Start of STORED DATA

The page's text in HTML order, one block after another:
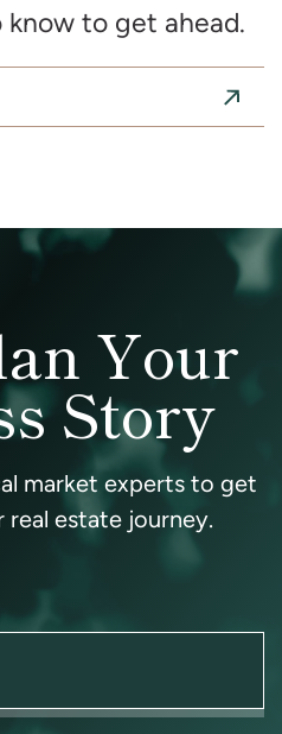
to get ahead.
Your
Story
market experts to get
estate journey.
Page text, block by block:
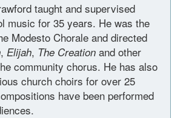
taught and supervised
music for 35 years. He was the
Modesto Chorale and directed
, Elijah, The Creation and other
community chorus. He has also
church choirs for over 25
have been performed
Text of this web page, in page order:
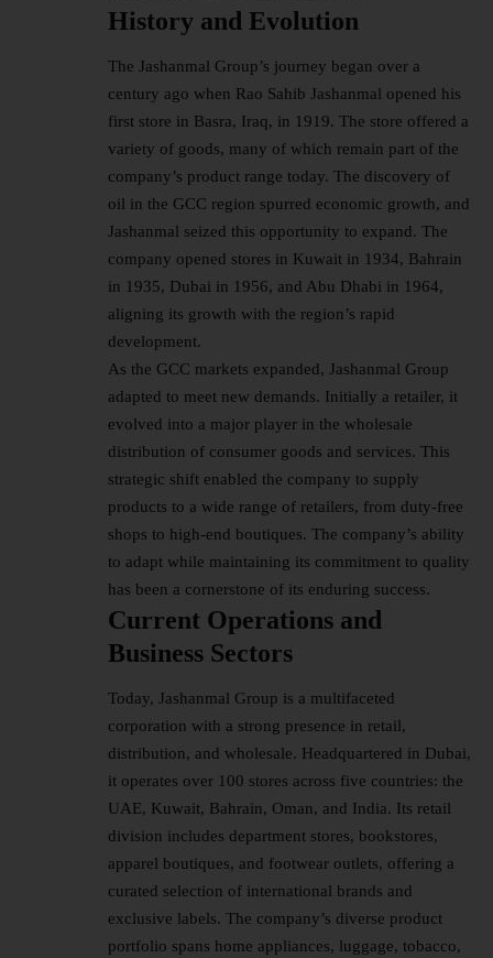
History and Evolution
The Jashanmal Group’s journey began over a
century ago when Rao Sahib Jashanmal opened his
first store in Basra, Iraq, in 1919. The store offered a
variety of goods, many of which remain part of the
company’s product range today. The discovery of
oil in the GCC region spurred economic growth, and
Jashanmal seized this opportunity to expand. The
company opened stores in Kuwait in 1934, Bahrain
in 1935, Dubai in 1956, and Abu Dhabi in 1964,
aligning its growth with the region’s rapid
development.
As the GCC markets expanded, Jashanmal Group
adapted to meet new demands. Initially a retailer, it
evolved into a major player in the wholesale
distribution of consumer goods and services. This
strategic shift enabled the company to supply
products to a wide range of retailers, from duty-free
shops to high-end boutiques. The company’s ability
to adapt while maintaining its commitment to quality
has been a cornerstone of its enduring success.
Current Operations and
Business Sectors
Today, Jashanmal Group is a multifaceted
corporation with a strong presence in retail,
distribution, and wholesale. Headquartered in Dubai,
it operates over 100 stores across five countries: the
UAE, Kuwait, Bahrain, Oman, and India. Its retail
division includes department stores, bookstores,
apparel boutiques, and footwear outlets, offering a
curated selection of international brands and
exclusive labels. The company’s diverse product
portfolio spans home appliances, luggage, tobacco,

End of STORED DATA

▶ **WORK INSTRUCTIONS**:
The answer is the lines above between the line holding "development." and the line holding "shops to high-end", inclusive, each written out exactly, and no others.

▶ **EXPECTED OUTPUT**:
development.
As the GCC markets expanded, Jashanmal Group
adapted to meet new demands. Initially a retailer, it
evolved into a major player in the wholesale
distribution of consumer goods and services. This
strategic shift enabled the company to supply
products to a wide range of retailers, from duty-free
shops to high-end boutiques. The company’s ability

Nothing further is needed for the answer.